Integrating mass defect filtering and targeted molecular networking for foodomics research: A case study of Magnolia officinalis cortex.
Journal:
Food research international (Ottawa, Ont.)
Published Date:
Apr 18, 2025
Abstract
Mass spectrometry (MS)-based foodomics is widely used to tackle complex challenges in food science, although its effectiveness is often hampered by extensive data redundancy. To address this limitation, a novel MS-based foodomics strategy, integrating mass defect filtering and targeted molecular networking (IMDFTMN), was developed and applied to Magnolia Officinalis Cortex (MOC). By minimizing redundant information, more concise and streamlined molecular networks were produced, thereby enhancing the efficiency of compound annotation. In this study, 167 characteristic compounds, including phenylpropanoid glycosides, phenolic glycosides, lignans, and alkaloids, were identified from 44 batches of MOC. These batches, obtained from various regions, were grouped into two distinct clusters based on 25 differential markers.
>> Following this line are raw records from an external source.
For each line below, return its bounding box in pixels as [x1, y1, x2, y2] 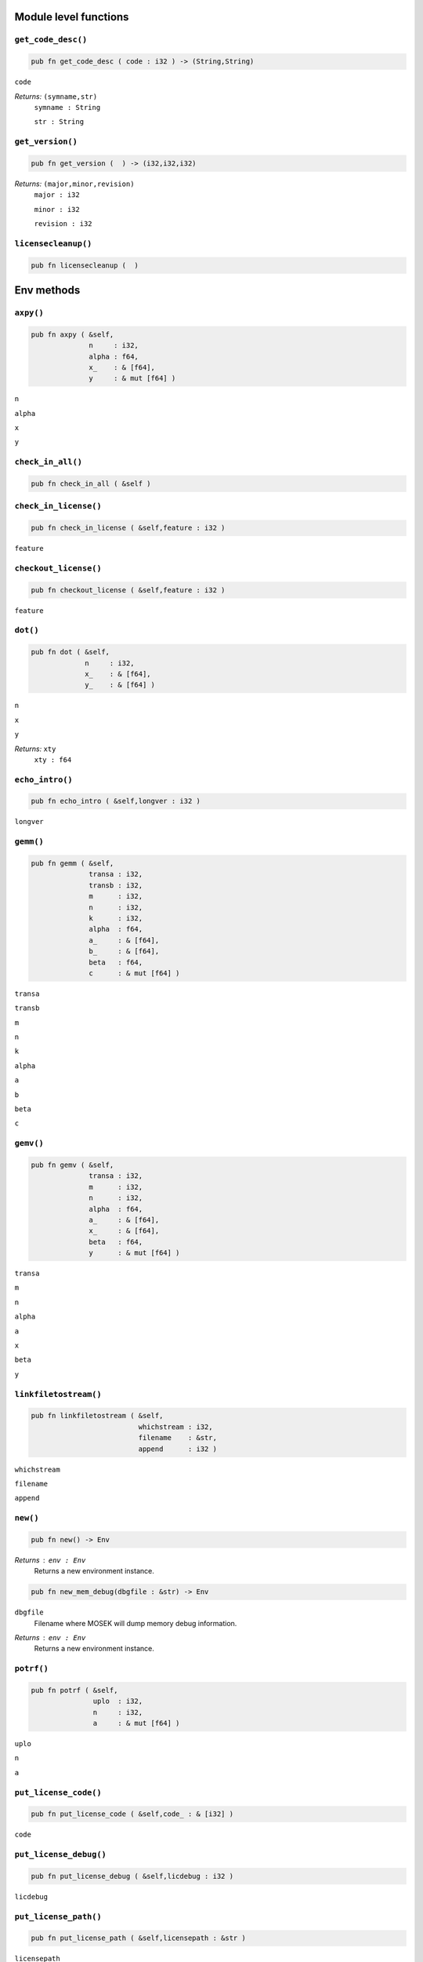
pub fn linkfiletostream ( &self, [31, 1411, 164, 1420]
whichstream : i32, [138, 1422, 213, 1431]
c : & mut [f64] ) [89, 968, 180, 977]
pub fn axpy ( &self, [31, 330, 114, 339]
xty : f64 [34, 755, 72, 764]
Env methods [14, 283, 81, 297]
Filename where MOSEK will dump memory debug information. [34, 1618, 237, 1628]
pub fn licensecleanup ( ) [31, 261, 139, 270]
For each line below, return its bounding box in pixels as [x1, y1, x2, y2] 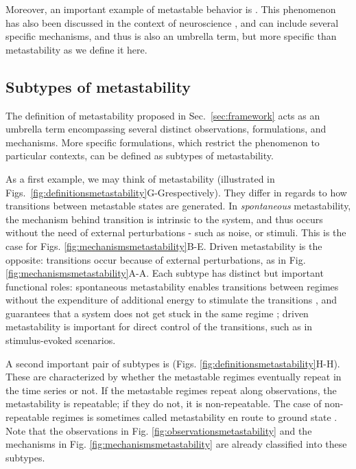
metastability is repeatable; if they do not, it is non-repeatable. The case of [5, 396, 322, 411]
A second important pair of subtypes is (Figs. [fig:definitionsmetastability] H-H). [5, 356, 340, 370]
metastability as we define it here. [5, 42, 147, 56]
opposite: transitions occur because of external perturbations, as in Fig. [5, 252, 306, 266]
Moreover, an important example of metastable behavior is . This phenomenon [5, 2, 336, 16]
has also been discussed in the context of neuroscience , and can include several [5, 15, 339, 30]
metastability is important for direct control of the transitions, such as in [5, 319, 313, 334]
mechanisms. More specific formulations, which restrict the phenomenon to [5, 135, 320, 149]
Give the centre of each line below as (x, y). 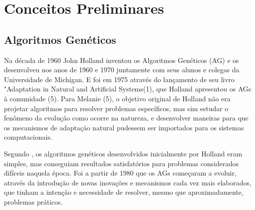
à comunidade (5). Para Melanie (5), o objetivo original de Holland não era (117, 98)
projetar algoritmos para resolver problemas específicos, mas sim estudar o (116, 108)
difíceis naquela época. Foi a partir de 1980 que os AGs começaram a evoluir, (120, 173)
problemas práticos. (33, 201)
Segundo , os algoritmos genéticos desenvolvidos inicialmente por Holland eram (123, 153)
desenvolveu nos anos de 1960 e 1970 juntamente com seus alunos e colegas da (122, 70)
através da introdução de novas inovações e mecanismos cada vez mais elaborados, (128, 182)
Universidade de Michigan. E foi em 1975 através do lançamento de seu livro (119, 79)
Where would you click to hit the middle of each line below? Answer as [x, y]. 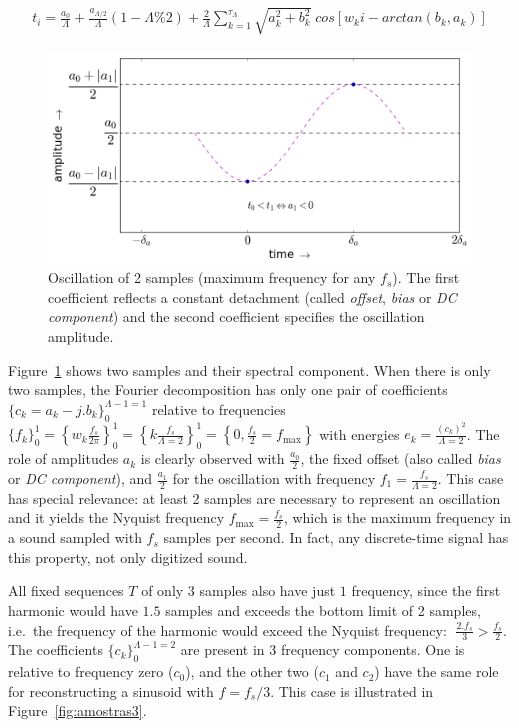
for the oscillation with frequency [274, 478]
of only [162, 590]
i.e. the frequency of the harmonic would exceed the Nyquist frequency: [227, 629]
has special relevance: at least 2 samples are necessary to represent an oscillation [254, 497]
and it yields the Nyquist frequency [116, 517]
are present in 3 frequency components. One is [322, 649]
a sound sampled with [75, 537]
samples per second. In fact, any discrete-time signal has [336, 537]

The practical utility of these markers was validated through a support vector machine model, which accurately classified the 44 MOC batches according to geographic origin. This process not only improved grouping accuracy in foodomics analyses but also enabled the precise identification of key differential markers. In conclusion, this innovative strategy not only deepened our comprehension of the chemical profile characteristics of MOC across various regions, facilitating further studies on quality consistency and efficacy, but also provided significant insights for addressing critical issues in food science, such as food composition analysis, adulteration detection, variety identification, and origin tracing.